Waking up to a beautiful morning in Hong Kong!
This is a post that I wrote several months ago, and I am reposting it because I am once again in Hong Kong (Clearwater Bay School, the International Montessori School and LanguageOne HK) and I know this question will be an important one for many parents attending the Parents as Language Partners seminars. If you know someone facing this decision (for Cantonese or any other language) please share!
Obviously this applies to Cantonese-speaking parents… 🙂 but the underlying principle is the same, no matter what your home language is. I’ve been thinking about this issue since I visited Hong Kong in March, and met with many lovely parents who were all attempting to raise their children to be bilingual. So what’s wrong with that? Nothing, of course. What was wrong – if that is even the right word to choose – was that these parents were choosing *not* to speak Cantonese to their children, in favour of English. Again, what’s wrong with that? The answer is, of course, it depends. But for most of the families I met, what was wrong was that they were favouring an outside language over the language that their children need to be a part of their families, community, culture. They were making this choice for many reasons, but the ones I heard the most were to have a better chance of getting their children into an English-language school, and because English is “better” than Cantonese. In an effort to give their children the best start they could, several of these families explained to me that they had chosen to use only English (a second language for them) with their children from birth, for anywhere from 2-5 years. They had thought that Cantonese would be “easy” to add in after, and were finding that this was not the case.
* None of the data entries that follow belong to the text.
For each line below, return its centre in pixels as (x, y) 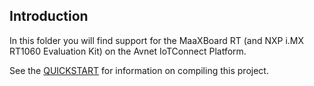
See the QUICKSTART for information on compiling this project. (139, 70)
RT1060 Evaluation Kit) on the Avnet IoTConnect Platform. (128, 51)
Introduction (49, 16)
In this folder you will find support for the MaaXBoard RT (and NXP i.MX (157, 40)
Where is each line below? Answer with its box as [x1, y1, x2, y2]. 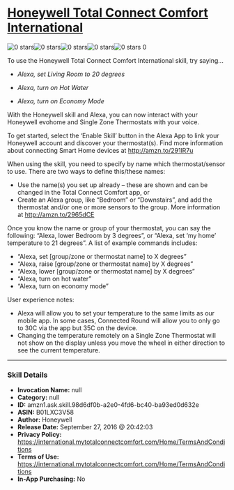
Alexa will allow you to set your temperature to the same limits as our [17, 309, 214, 317]
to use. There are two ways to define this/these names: [7, 167, 166, 175]
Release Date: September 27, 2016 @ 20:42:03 [17, 423, 153, 431]
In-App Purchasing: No [17, 475, 86, 483]
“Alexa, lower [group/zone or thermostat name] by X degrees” [17, 267, 195, 275]
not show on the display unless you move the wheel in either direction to [17, 339, 225, 347]
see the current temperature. [17, 346, 100, 354]
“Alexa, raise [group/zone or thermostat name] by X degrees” [17, 260, 194, 268]
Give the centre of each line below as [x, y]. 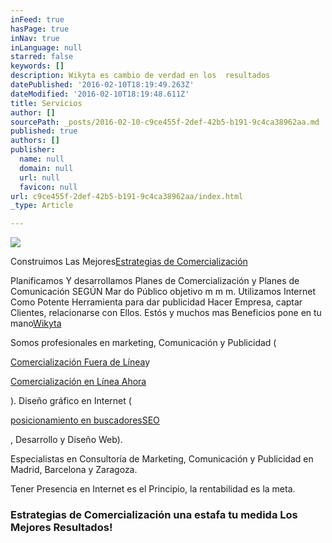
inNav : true [35, 38]
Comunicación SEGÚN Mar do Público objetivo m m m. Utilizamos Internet [163, 292]
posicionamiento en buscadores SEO [85, 420]
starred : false [42, 57]
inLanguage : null [46, 47]
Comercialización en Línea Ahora [78, 382]
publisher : [33, 150]
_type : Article [42, 206]
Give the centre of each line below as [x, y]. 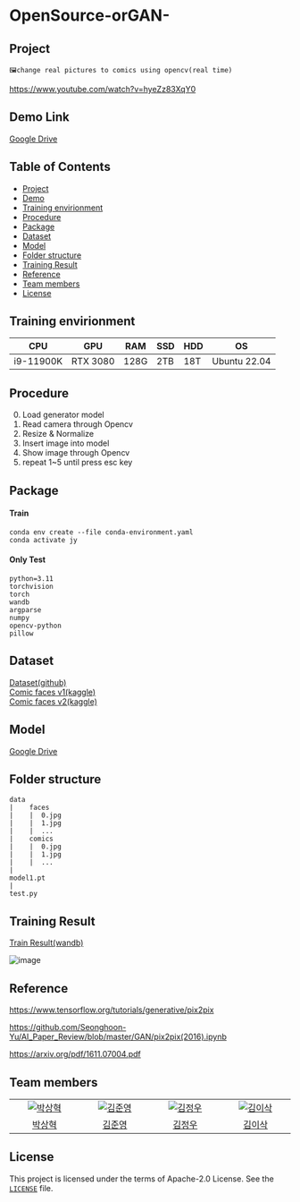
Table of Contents [60, 167]
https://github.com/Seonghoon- [68, 1027]
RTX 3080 [93, 362]
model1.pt [28, 878]
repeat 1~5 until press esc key [77, 463]
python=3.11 [31, 579]
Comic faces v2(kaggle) [54, 701]
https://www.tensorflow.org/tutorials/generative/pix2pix [112, 1010]
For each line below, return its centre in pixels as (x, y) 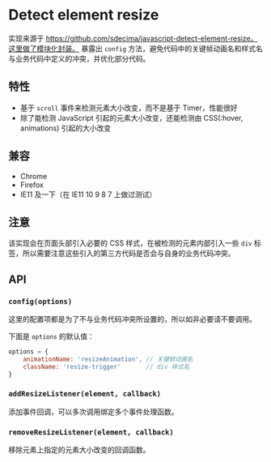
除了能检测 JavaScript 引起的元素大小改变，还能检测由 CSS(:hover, (131, 118)
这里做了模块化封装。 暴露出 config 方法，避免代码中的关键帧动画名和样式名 (135, 48)
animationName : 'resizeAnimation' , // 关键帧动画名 (108, 359)
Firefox (32, 185)
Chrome (34, 176)
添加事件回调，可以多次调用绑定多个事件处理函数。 (93, 412)
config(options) (40, 301)
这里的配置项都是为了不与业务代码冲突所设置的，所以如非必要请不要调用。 (132, 319)
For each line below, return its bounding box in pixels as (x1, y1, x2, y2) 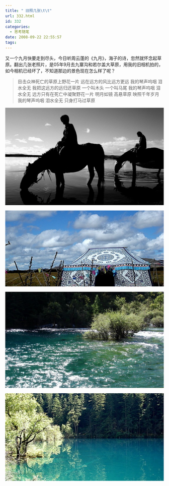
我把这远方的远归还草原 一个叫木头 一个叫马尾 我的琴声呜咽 (32, 85, 155, 91)
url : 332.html (5, 13, 35, 19)
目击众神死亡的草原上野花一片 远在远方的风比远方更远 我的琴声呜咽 (17, 78, 157, 84)
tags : (5, 40, 17, 45)
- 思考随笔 (10, 29, 30, 35)
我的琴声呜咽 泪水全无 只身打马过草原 (17, 97, 96, 103)
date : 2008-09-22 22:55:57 (5, 35, 62, 40)
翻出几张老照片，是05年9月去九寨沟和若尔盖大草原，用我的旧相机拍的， (14, 61, 163, 68)

So what are the issues in choosing to speak a language that is not your “mother tongue” to your children? Again, the answer varies according to circumstances (and I did this myself, so I am not adamantly against using another language with your children). But in the Hong Kong context, what is happening is a deepening divide between “high” and “low” varieties of language, with English and Mandarin in the front seat as the high varieties and Cantonese firmly in the back seat. In some of these cases the most pressing issue is the use of a non-fluent language as a parenting language. The potential issues when parents use a language that they are not fully fluent in as the main language with their children range from issues with bonding to issues of language development. Focusing on the language aspect, children need a robust and varied input to fully develop in a language, and to be exposed to a level of language that promotes on-going vocabulary and structural development as well as increasing cognitive proficiency in the language. The worst case scenario is that the children end up struggling in school because their language level and abilities are not age-appropriate due to lack of the right types of input. So in this sense, the parents choice to use English to help their children in English-language education may very well actually be working against them. Far better to arrive at school with a very well-developed home language and then build English on that strong foundation.
A second, but not secondary, issue is related to culture and identity. Children in Hong Kong also take “Chinese” in school, but rather than studying the Cantonese used all around them, they almost exclusively (in English-language schools at least) study Mandarin, which is a completely different language. So then the children are learning in and studying two foreign languages – but not their own language. In some cases, they may have enough family members speaking Cantonese to them that they can use this language too, but at least some of the families I met were in the situation of having school-aged children who had very little Cantonese. This means that the only language they can use to communicate with their extended family is English, rather than the language of their community and culture. These children are essentially third-culture kids being raised as strangers within their own culture.
So what should parents in Hong Kong, and elsewhere (this problem is not limited to Hong Kong, of course) do to give their children the best chance of being successfully bilingual and acquiring the languages that the children need and the languages that the parents want? My answer is to start at home, doing what you do best and what your children need first – your own language. Choose at least one parent to pass on the home language, and to be active in this process. If the other parent wants to use English, and is fluent enough for this to be a viable choice for a parenting language, then you can do both at home using the one-parent, one-language model. But the community language should not be sacrificed or neglected in the chase for higher status languages – the better you do your job at home with your own language, the better prepared your children will be to add other languages. The bottom line is that Cantonese children should speak Cantonese – for them, it is more important in the early years than any other language. It’s what makes them a part of their family, extended family, culture and identity. Give them this first, and then plan to add in the other languages (within reason!) that you think are important for your children too.